4. The laser cutting device for flexible circuit boards (FPCs) for new energy batteries as described in claim 3, characterized in that: It also includes a cutting component (71), and the laser processing mechanism (4) further includes a traction gripper (47), wherein, A cutting component (71) is provided at the feeding conveyor component (31) for cutting FPC rolls (10). A traction gripper (47) is provided on the first sliding seat (44) for pulling the FPC roll (10) cut by the cutting component (71).

5. The laser cutting device for flexible circuit boards (FPCs) for new energy batteries as described in claim 3, characterized in that: The laser processing mechanism (4) also includes a laser dust collection hood (48) and a small waste dust collection hood (49), wherein, A laser dust collection cover (48) is provided on the second sliding base (45) and located below the laser (41). The laser dust collection cover (48) has a processing through hole (481) for the laser to pass through, and a dust collection hole (482) is provided on the inner side of the processing through hole (481). The laser dust collection cover (48) is used to adsorb micro dust. A small waste dust collection hood (49) is set on the first sliding seat (44) and located on the side of the processing table (1) near the discharge conveying component (32) of the ion air knife (42) in the length direction of the processing table (1). The small waste dust collection hood (49) is used to adsorb micro dust.

6. The laser cutting device for flexible circuit boards (FPCs) for new energy batteries as described in claim 1, characterized in that: The material handling mechanism (5) also includes assembly bolts (54), wherein, The mounting side frame (52) has a waist-shaped hole (521). The negative pressure suction cup (53) passes through the waist-shaped hole (521) and moves in the width direction of the processing table (1). The mounting bolt (54) is used to position the negative pressure suction cup (53) relative to the waist-shaped hole (521).

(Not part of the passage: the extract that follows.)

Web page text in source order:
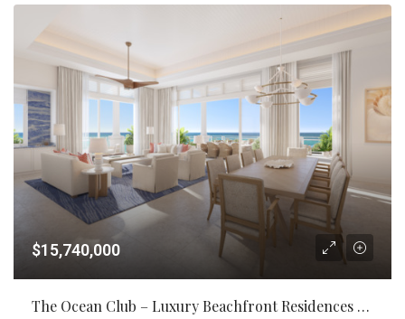
$15,740,000
The Ocean Club – Luxury Beachfront Residences – Penthouse

7. The laser cutting device for flexible circuit boards (FPCs) for new energy batteries as described in claim 1, characterized in that: It also includes a feeding roller (72) and a limiting frame (73), wherein, Two feed rollers (72) are rotatably mounted at the feed conveyor (31), and the FPC roll (10) passes over the bottom and top of the two feed rollers (72) respectively; A limiting frame (73) is provided on the side of the feeding roller (72) away from the feeding conveying component (31), and the limiting frame (73) is provided with a limiting hole (731) for the FPC roll (10) to pass through.